Requirement >>
Please write out the final portion of the records below exactly: the line containing "- obraz profilu użytkownika - (jeśli", every line after it, and nothing else.

Dataset >>

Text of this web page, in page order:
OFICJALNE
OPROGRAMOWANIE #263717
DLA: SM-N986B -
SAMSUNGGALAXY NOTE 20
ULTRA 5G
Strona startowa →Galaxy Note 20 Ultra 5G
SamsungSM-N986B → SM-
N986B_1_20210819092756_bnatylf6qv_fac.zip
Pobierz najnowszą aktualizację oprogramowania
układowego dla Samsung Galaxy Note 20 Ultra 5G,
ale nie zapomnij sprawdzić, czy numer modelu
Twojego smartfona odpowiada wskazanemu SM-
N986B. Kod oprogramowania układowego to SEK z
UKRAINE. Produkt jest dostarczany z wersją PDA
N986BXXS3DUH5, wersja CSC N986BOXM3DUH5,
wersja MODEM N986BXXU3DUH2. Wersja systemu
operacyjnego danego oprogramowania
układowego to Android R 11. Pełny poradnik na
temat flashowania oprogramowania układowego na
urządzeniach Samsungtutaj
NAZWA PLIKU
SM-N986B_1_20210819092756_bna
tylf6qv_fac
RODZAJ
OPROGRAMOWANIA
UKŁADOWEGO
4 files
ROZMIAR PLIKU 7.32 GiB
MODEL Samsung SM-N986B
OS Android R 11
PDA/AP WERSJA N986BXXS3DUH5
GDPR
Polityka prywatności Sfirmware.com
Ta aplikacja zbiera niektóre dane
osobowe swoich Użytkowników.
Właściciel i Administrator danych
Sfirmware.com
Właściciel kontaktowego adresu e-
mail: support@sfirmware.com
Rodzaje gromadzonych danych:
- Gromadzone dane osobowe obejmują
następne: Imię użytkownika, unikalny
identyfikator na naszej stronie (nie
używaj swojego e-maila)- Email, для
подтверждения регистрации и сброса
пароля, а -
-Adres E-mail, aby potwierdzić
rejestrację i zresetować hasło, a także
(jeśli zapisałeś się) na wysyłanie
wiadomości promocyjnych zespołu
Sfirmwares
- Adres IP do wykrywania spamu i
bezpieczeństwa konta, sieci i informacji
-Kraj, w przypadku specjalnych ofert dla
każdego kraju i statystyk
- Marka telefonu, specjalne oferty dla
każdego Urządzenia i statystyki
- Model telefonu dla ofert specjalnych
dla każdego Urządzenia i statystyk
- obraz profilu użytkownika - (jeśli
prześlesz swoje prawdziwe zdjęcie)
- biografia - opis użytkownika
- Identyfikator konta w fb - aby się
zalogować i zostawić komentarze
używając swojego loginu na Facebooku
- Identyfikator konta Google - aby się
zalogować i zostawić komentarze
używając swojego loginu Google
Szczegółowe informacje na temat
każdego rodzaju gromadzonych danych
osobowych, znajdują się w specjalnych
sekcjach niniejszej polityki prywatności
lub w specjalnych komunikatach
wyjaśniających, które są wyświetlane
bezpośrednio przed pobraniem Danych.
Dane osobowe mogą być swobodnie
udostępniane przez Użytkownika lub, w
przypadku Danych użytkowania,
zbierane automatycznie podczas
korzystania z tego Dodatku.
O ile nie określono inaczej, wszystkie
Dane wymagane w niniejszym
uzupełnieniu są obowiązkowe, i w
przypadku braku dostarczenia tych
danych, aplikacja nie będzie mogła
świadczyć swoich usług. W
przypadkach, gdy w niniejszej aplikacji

Response to the exercise >>
- obraz profilu użytkownika - (jeśli
prześlesz swoje prawdziwe zdjęcie)
- biografia - opis użytkownika
- Identyfikator konta w fb - aby się
zalogować i zostawić komentarze
używając swojego loginu na Facebooku
- Identyfikator konta Google - aby się
zalogować i zostawić komentarze
używając swojego loginu Google
Szczegółowe informacje na temat
każdego rodzaju gromadzonych danych
osobowych, znajdują się w specjalnych
sekcjach niniejszej polityki prywatności
lub w specjalnych komunikatach
wyjaśniających, które są wyświetlane
bezpośrednio przed pobraniem Danych.
Dane osobowe mogą być swobodnie
udostępniane przez Użytkownika lub, w
przypadku Danych użytkowania,
zbierane automatycznie podczas
korzystania z tego Dodatku.
O ile nie określono inaczej, wszystkie
Dane wymagane w niniejszym
uzupełnieniu są obowiązkowe, i w
przypadku braku dostarczenia tych
danych, aplikacja nie będzie mogła
świadczyć swoich usług. W
przypadkach, gdy w niniejszej aplikacji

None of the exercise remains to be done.